▶ [Prompt]: Of all the lines in these entries, count those that contain "VESA" and give only the total.

(Source records)
-------

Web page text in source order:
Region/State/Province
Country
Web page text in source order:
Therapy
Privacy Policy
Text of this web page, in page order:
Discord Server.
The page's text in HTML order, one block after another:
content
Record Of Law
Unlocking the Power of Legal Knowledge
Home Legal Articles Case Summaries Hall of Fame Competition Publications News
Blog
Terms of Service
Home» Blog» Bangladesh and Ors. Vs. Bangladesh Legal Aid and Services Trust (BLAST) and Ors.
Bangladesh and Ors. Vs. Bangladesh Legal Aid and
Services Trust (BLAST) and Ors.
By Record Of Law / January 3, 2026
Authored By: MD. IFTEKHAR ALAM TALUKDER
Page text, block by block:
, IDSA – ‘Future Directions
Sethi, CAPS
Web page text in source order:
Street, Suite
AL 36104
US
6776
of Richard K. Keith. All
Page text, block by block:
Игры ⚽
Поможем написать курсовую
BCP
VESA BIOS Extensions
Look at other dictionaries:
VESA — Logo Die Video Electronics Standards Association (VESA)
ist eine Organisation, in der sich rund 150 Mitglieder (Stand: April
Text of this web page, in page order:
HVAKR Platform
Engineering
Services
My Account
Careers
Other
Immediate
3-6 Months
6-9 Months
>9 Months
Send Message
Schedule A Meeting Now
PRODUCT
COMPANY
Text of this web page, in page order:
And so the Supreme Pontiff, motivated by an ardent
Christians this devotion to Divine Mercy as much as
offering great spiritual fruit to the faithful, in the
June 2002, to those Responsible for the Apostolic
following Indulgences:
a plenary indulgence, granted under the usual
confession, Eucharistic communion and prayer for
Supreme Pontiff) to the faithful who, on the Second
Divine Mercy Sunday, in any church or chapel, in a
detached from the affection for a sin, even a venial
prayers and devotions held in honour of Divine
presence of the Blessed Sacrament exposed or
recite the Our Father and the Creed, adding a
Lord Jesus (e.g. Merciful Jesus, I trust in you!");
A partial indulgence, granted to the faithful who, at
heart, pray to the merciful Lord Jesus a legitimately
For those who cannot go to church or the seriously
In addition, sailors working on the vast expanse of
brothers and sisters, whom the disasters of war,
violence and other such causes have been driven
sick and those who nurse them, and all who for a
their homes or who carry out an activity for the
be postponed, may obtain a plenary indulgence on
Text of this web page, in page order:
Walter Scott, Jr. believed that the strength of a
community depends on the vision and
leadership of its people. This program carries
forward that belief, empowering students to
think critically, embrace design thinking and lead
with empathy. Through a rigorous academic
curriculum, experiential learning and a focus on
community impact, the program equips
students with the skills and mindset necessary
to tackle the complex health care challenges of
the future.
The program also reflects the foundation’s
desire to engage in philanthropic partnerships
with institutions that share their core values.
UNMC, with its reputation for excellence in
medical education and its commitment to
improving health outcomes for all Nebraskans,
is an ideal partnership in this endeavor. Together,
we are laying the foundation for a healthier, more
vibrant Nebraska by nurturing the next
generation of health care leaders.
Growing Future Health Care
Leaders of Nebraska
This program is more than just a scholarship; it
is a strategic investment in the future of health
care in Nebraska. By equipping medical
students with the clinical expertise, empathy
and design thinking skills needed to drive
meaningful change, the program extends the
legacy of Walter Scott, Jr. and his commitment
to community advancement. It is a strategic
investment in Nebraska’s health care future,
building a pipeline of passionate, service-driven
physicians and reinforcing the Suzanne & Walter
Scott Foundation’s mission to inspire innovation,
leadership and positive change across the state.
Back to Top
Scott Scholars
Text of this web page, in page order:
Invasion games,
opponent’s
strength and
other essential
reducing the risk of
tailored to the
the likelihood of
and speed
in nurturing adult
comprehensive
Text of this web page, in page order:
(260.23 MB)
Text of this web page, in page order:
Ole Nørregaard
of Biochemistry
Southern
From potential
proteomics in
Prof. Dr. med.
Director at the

-------

▶ [Solution to the problem]: 2